We see both patterns every week, and the difference is almost never budget.
It is whether someone read the data before the money moved every time.
Specialty beats spread, and the gap only widens as your program grows.
What We Do Instead
We are the creator-specialist version of a digital marketing website, and the product is the deal data rather than a homepage.
You tell us the niche and the budget, and we hand back a vetted list with real rates attached, the median for your subscriber band, the named creators who fit, and the ones to skip.
We negotiate the deal, write the brief, and put the FTC disclosure phrase in writing before anything posts.
That last part matters more than most brands realize.
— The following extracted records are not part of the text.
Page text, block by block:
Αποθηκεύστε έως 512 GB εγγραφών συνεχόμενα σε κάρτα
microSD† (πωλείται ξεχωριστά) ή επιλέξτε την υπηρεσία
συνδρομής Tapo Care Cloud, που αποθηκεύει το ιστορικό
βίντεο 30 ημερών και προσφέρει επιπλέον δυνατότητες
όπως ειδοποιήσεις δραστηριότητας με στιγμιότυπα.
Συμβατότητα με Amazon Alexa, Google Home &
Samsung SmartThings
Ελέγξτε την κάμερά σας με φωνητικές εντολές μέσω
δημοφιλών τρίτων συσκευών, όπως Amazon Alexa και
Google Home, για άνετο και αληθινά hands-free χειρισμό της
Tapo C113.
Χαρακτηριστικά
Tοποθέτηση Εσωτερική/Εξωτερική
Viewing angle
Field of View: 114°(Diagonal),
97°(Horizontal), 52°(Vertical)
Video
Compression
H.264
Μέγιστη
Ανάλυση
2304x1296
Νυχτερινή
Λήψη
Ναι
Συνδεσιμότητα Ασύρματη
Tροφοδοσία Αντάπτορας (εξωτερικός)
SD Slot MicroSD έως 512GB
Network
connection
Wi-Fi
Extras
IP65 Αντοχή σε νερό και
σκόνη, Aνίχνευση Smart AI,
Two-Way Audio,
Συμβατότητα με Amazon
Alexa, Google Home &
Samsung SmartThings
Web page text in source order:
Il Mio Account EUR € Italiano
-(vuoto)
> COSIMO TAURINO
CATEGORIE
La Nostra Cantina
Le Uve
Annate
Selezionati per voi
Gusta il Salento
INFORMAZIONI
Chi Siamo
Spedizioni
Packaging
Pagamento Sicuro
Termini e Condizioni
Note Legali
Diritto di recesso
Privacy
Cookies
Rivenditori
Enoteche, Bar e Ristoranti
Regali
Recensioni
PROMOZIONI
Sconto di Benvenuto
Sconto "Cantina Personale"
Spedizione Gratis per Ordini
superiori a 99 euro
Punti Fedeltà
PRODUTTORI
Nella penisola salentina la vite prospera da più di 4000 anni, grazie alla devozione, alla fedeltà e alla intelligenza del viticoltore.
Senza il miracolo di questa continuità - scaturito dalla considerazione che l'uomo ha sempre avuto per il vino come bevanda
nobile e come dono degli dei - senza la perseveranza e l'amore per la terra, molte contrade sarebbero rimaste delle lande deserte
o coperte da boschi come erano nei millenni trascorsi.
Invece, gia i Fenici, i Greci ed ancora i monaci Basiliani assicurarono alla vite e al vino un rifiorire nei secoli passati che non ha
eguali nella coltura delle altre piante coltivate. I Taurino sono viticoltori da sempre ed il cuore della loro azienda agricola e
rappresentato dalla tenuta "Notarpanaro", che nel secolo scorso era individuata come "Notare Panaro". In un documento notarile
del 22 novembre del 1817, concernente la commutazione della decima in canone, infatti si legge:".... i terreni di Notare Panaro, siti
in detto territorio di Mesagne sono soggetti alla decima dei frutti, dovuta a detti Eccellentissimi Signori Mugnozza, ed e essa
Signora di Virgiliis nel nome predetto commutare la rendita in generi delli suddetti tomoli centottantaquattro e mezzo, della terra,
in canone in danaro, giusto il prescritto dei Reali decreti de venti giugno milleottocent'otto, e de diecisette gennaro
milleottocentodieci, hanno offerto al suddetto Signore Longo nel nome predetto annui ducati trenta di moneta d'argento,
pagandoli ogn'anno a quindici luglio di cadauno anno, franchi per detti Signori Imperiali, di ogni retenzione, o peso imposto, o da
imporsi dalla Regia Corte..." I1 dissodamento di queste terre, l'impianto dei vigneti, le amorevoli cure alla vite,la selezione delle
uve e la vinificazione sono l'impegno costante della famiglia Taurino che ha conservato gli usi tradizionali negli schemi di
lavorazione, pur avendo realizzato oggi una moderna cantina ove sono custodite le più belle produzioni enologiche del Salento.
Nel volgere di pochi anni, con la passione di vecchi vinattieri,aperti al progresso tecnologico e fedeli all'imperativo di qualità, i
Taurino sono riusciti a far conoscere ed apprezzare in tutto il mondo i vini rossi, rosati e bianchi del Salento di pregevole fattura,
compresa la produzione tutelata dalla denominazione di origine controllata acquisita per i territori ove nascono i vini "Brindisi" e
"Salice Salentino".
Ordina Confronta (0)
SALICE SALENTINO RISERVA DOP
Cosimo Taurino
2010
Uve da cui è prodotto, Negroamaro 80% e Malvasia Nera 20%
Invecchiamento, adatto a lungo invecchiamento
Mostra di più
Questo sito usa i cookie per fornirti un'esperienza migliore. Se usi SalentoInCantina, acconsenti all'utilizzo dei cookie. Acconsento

A missing "sponsored" line in a caption becomes the brand's compliance record as much as the creator's, so we read our own FTC enforcement breakdown into every brief.
The closing read is this, a generalist firm sells you a website and a retainer, while a creator-specialist shop hands you a vetted list, a fair rate, and a clean compliance trail.
If you are choosing where to spend your next creator budget, that is the difference worth paying for.
One more thing before you go.
The brands in our top-sponsor list did not win because they had the biggest budgets, they won because they stopped treating every creator the same.
A 50K-subscriber creator with a tight US audience can outperform a 5M-subscriber channel with a scattered global one, and the only way to know is to read the audience data before you pay.
That reading is the whole product, and it is what a generalist firm structurally cannot give you.
Pick the shop that lives in the data, every single time.
Find creators worth paying for
We track 3,103 channels in the digital marketing niche and 189,607 paid deals across 35,183 brands. Tell us your budget and your audience, and we will hand back a vetted shortlist with real rates rather than a sales pitch.
Talk to us about your next campaign
Related reading: the top influencer marketing agencies · what FTC enforcement actually targets in 2026.
Frequently asked
What should a digital marketing website do for a brand running creator campaigns?
It should find vetted creators, show real rates, and manage the deal end to end. Across the 3,103 channels we track in this niche, only 23 had a confirmed rate on file, so a site that quotes prices without naming a sample size is guessing.
How much do digital marketing creators charge for a sponsored video?
Among 23 priced creators in this niche, the median for the 50K to 250K subscriber band is $1,500 per video. The 10K to 50K band runs a $2,000 median, and the one 1M+ creator on file quoted $10,000.
Are big follower counts a reliable signal of value?
No. We track creators like Iman Gadzhi at 5.89M subscribers, but follower count alone does not tell you audience match or fraud risk. The 1M+ band is only 4.5% of the 3,103 channels in this niche.
Why pick a creator-specialist site over a full-service digital marketing agency?
A generalist firm spreads spend across ads, SEO, and email. A creator-specialist shop lives inside the deal data. We track 189,607 paid integrations across 35,183 brands, so we know what a fair rate looks like before you pay it.
How do you keep a brand out of FTC trouble on a creator deal?
We write the disclosure phrase into the brief and check the caption before the post goes live. Of the brands we track, 43.0% run more than one deal, so getting compliance right once pays off across every renewal.